The United Nations Development Programme (UNDP) uses the Human Development Index to measure levels of development around the world. This index is a “way of measuring development by combining indicators of life expectancy, educational attainment and income into a composite human development index. (UNDP, 2011)” In 2011, Pakistan was ranked at number 145 on this list, as a country with low human development and an HDI of 0.504. Due to its inability to fulfill all of the requirements of a liberal democracy, Pakistan is not considered a full democracy, and therefore has not been able to reap all of the benefits that other democracies have. In 2011, the United Nations Development Programme (UNDP) reported Pakistan’s gross national income per capita as merely $2,550. To put that into perspective, the gross national income per capita in the United States, which is a full, liberal democracy, is $43,017, almost seventeen times higher.

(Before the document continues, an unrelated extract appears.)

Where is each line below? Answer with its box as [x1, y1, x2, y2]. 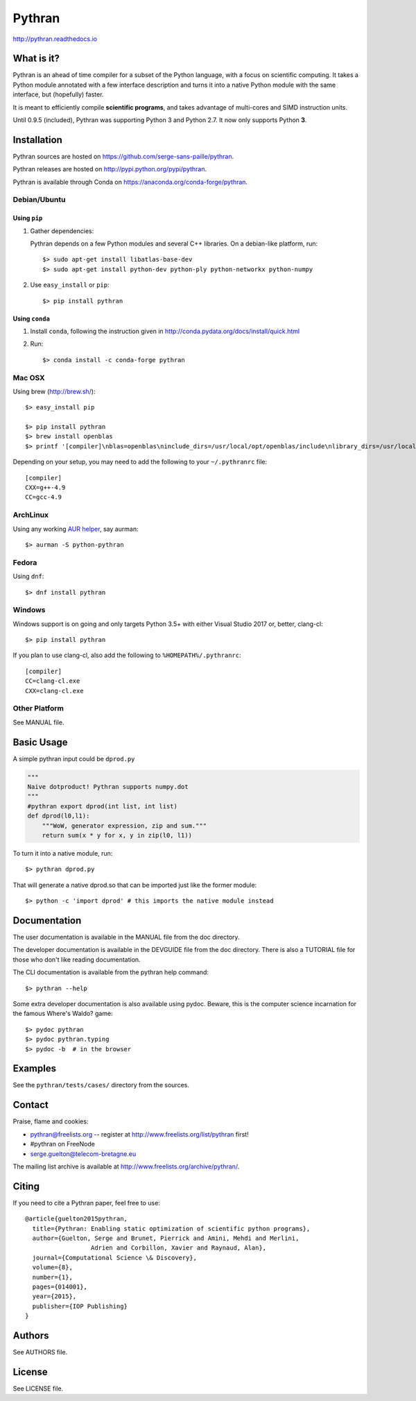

Certain aspects of Pakistan’s society reveal why it has not been able to transition to a developing country, despite its efforts towards democratization. First, it is useful to look at Pakistan’s historical development to understand how it became the country that it is today and to show why it is only a semi-democracy. Pakistan was drawn up as a Muslim nation by Muslims, who were not politically organized. It is a country that was founded on the “belief that political power was essential to the higher ends of establishing God’s law. (Mukherjee, 2010 p 69)” In 1947 Pakistan gained its independence from India at the end of British colonial rule. As a typical result of decolonization, “none of Pakistan’s regimes has been able to fully consolidate power. (Hoffman, 2010 p 79)” After gaining independence from Britain, India, especially with the help of Jawaharlal Nehru, was open to democracy. In Pakistan, on the other hand, “those who came to rule were not particularly open to democracy; they believed in personal cults and group interests, not in political institutions or systems. (Haqqani, 2006 p 222)”
In a full democracy, it is necessary to have elections that are “largely free of fraud and outside manipulation. (Handleman, 2011 p 31)” In Pakistan’s 1954 elections, however, that was not the case. “The sanctity of the ballot box was sacrificed for the sake of political interests and coming to power by any means. (Haqqani, 2006 p 223)” The Jagtu United Front won the elections but had not been trained in democratic traditions and was not successful. In 1958, Pakistan faced martial law for the first time. The military ruler Ayub Khan came to power, but was forced to abdicate his position in 1968. After his departure, however, democratic practices still did not ensue. He was succeeded by another military leader, General Yahya Khan, who presided over the separation of East Pakistan. In 1971, Zulfiqar Ali Bhutto was elected Prime Minister, but then declared himself the “Civilian Chief Martial Law Administrator. (Haqqani, 2006 p 225)” He drew up a new constitution for Pakistan in 1973, but he did not always follow what his own constitution said. He “not only persecuted his political opponents but refused to tolerate dissent, even from within party ranks. (Haqqani, 2006 p 225)” Therefore, at this point, liberal, democratic practices were still not in place in Pakistan.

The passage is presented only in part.